> The task
Your answer must restate the listing below word for word and contain no images.

> Collected material

§

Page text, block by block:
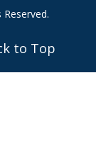
to Top
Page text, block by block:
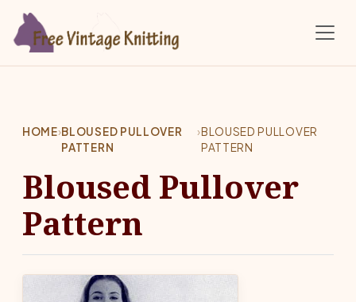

§

> Answer space
Page text, block by block:
to Top
Page text, block by block:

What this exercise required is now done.